:: Aim of the exercise ::
Only the lines containing "commutative" belong in the answer; find them in the material below.

:: Dataset excerpts ::
# # # # # # #

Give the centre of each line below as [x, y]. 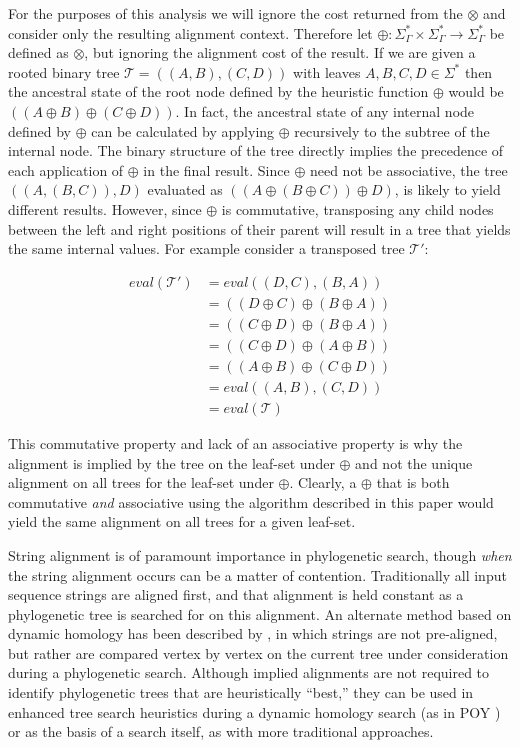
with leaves [327, 71]
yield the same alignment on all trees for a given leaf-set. [182, 521]
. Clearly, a [323, 482]
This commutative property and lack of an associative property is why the [235, 442]
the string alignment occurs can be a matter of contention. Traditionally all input [257, 574]
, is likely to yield [447, 189]
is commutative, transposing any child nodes [357, 208]
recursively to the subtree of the [392, 130]
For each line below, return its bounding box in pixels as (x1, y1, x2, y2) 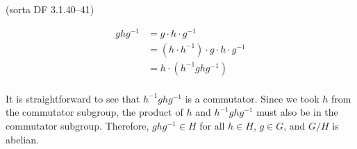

# # # # # # #

:: Response ::
This commutative property and lack of an associative property is why the [235, 442]
is commutative, transposing any child nodes [357, 208]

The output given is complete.